One of the recommendations that I give to all of my clients is that they include a place on their author website for fans to enter their email address and stay notified of upcoming events, etc…

There are so many different things that an author can do with that email list, including setting everyone up for automatic notifications whenever a new blog post is entered or sending out an email blast to everyone on the list when there’s news to share, like a new book release or a radio appearance.

But what often gets lost in this process is the mechanics of actually getting people to sign up, and what they receive when they do sign up. With that in mind, here are some tips on how to increase the number of sign-ups you receive, and improve the experience for people who actually do enter their email address:

1. Offer a bonus. Right above where someone can enter their email address, tell them what they will get for actually entering it. For example, “Sign up for my email list and get a free whitepaper.” That extra incentive may make someone who is unsure whether or not to give out their information take the plunge.

2. Guarantee privacy. Always include a discreet line of text right near the sign-up box that reassures people that their information will not be shared with or sold to anyone else.

3. Set expectations. Make sure someone knows what they’re signing up for. If they’re going to be receiving notifications every time you post a blog entry, tell them that. If they’re going to receive a weekly newsletter, they need to know that as well. Ditto if you only plan on sending updates when there’s really big news to share.

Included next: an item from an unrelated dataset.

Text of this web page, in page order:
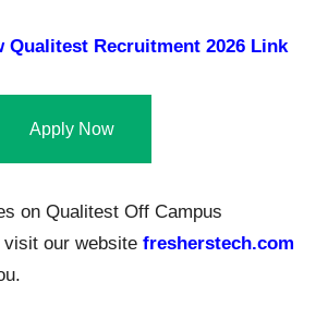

4. Customize your confirmation email. If you have a website built in WordPress, then listen up! We use a plug-in called G-Lock Opt In to collect email addresses through client websites. That system is then automated, so that after someone enters their email address, they receive two follow-up emails: one asking them to confirm that they actually did enter their email address and want to be on the list, and another (after they’ve confirmed) “welcoming” them to the email list. What many people don’t know is that these emails can be customized. I highly recommend that all authors access this tool and write their own emails to go out in place of the standard ones. Those emails should include:

  • A “thank you” message for signing up
  • A reminder of the frequency at which the person should expect emails
  • Links to the website, and any other social media sites you have a presence on
  • Whatever it is that you promised to whomever signed up. So, for example, if you offered a whitepaper to whomever joined your email list, this is where you would include a link to it.

An email list can be a wonderful thing for an author. Follow these guidelines and your list should start growing — full of happy followers — in no time.